[Entries supplied]
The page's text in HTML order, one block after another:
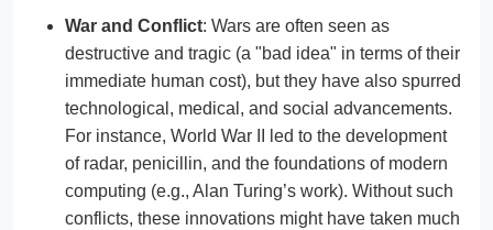
War and Conflict: Wars are often seen as
destructive and tragic (a "bad idea" in terms of their
immediate human cost), but they have also spurred
technological, medical, and social advancements.
For instance, World War II led to the development
of radar, penicillin, and the foundations of modern
computing (e.g., Alan Turing’s work). Without such
conflicts, these innovations might have taken much
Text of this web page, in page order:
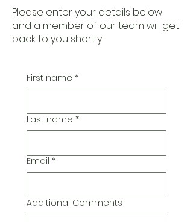
Please enter your details below
and a member of our team will get
back to you shortly
First name *
Last name *
Email *
Additional Comments
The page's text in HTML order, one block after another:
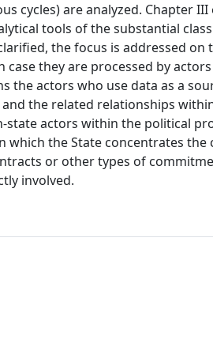
cycles) are analyzed. Chapter
tools of the substantial
the focus is addressed
case they are processed by
the actors who use data as a
the related relationships
actors within the political
which the State concentrates
or other types of
involved.
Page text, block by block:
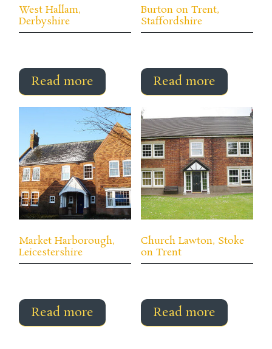
West Hallam,
Derbyshire
Read more
Burton on Trent,
Staffordshire
Read more
Market Harborough,
Leicestershire
Read more
Church Lawton, Stoke
on Trent
Read more
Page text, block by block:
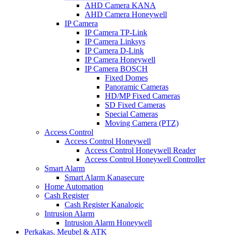
AHD Camera KANA
AHD Camera Honeywell
IP Camera
IP Camera TP-Link
IP Camera Linksys
IP Camera D-Link
IP Camera Honeywell
IP Camera BOSCH
Fixed Domes
Panoramic Cameras
HD/MP Fixed Cameras
SD Fixed Cameras
Special Cameras
Moving Camera (PTZ)
Access Control
Access Control Honeywell
Access Control Honeywell Reader
Access Control Honeywell Controller
Smart Alarm
Smart Alarm Kanasecure
Home Automation
Cash Register
Cash Register Kanalogic
Intrusion Alarm
Intrusion Alarm Honeywell
Perkakas, Meubel & ATK
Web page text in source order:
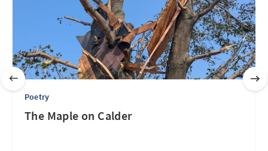
Poetry
The Maple on Calder
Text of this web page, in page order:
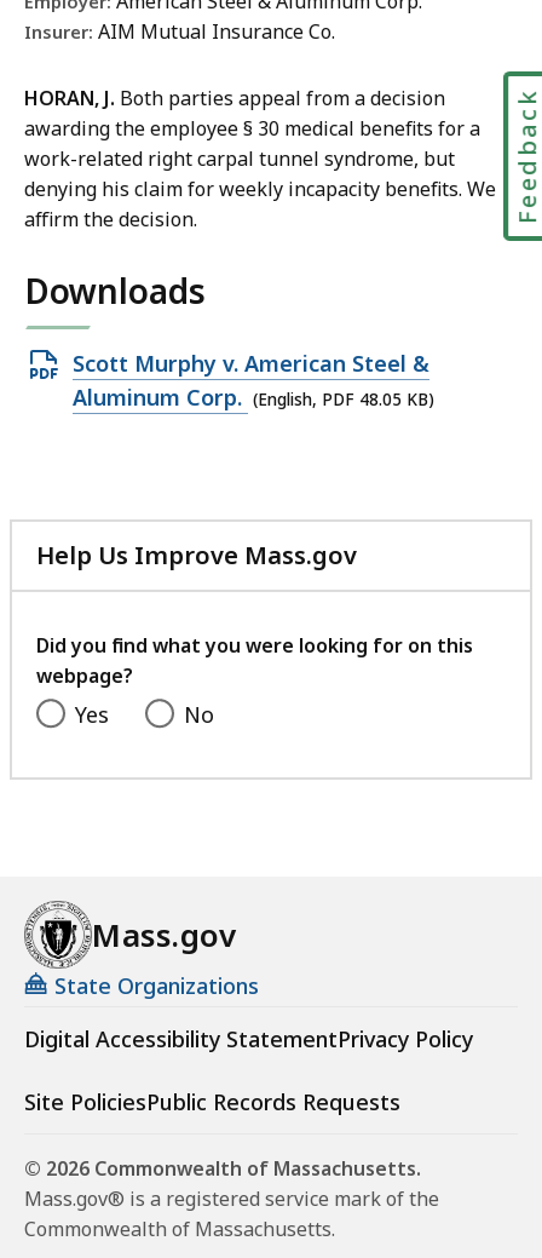
Insurer: AIM Mutual Insurance Co.
HORAN, J. Both parties appeal from a decision
awarding the employee § 30 medical benefits for a
work-related right carpal tunnel syndrome, but
denying his claim for weekly incapacity benefits. We
affirm the decision.
Downloads
Open
PDF
Scott Murphy v. American Steel &
Aluminum Corp. (English, PDF 48.05 KB)
Help Us Improve Mass.gov
with
feedback
Did you find what you were looking for on this
webpage?
Yes No
Mass.gov
State Organizations
Digital Accessibility StatementPrivacy Policy
Site PoliciesPublic Records Requests
© 2026 Commonwealth of Massachusetts.
Mass.gov® is a registered service mark of the
Commonwealth of Massachusetts.
Feedback
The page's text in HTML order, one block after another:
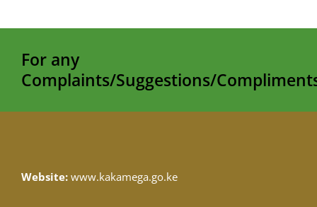
For any
Complaints/Suggestions/
Website: www.kakamega.go.ke
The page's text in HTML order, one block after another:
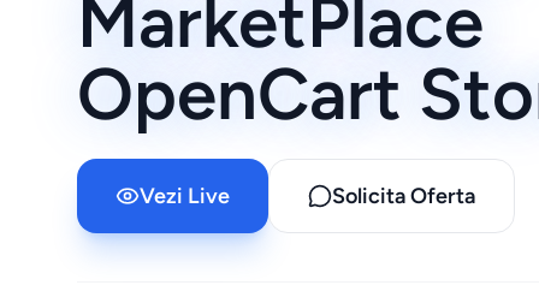
MarketPlace
OpenCart
Vezi Live Solicita Oferta
[/Entries supplied]
All of the data gets printed again exactly; the pictures do not.

The page's text in HTML order, one block after another:
War and Conflict: Wars are often seen as
destructive and tragic (a "bad idea" in terms of their
immediate human cost), but they have also spurred
technological, medical, and social advancements.
For instance, World War II led to the development
of radar, penicillin, and the foundations of modern
computing (e.g., Alan Turing’s work). Without such
conflicts, these innovations might have taken much
Text of this web page, in page order:
Please enter your details below
and a member of our team will get
back to you shortly
First name *
Last name *
Email *
Additional Comments
The page's text in HTML order, one block after another:
cycles) are analyzed. Chapter
tools of the substantial
the focus is addressed
case they are processed by
the actors who use data as a
the related relationships
actors within the political
which the State concentrates
or other types of
involved.
Page text, block by block:
West Hallam,
Derbyshire
Read more
Burton on Trent,
Staffordshire
Read more
Market Harborough,
Leicestershire
Read more
Church Lawton, Stoke
on Trent
Read more
Page text, block by block:
AHD Camera KANA
AHD Camera Honeywell
IP Camera
IP Camera TP-Link
IP Camera Linksys
IP Camera D-Link
IP Camera Honeywell
IP Camera BOSCH
Fixed Domes
Panoramic Cameras
HD/MP Fixed Cameras
SD Fixed Cameras
Special Cameras
Moving Camera (PTZ)
Access Control
Access Control Honeywell
Access Control Honeywell Reader
Access Control Honeywell Controller
Smart Alarm
Smart Alarm Kanasecure
Home Automation
Cash Register
Cash Register Kanalogic
Intrusion Alarm
Intrusion Alarm Honeywell
Perkakas, Meubel & ATK
Web page text in source order:
Poetry
The Maple on Calder
Text of this web page, in page order:
Insurer: AIM Mutual Insurance Co.
HORAN, J. Both parties appeal from a decision
awarding the employee § 30 medical benefits for a
work-related right carpal tunnel syndrome, but
denying his claim for weekly incapacity benefits. We
affirm the decision.
Downloads
Open
PDF
Scott Murphy v. American Steel &
Aluminum Corp. (English, PDF 48.05 KB)
Help Us Improve Mass.gov
with
feedback
Did you find what you were looking for on this
webpage?
Yes No
Mass.gov
State Organizations
Digital Accessibility StatementPrivacy Policy
Site PoliciesPublic Records Requests
© 2026 Commonwealth of Massachusetts.
Mass.gov® is a registered service mark of the
Commonwealth of Massachusetts.
Feedback
The page's text in HTML order, one block after another:
For any
Complaints/Suggestions/
Website: www.kakamega.go.ke
The page's text in HTML order, one block after another:
MarketPlace
OpenCart
Vezi Live Solicita Oferta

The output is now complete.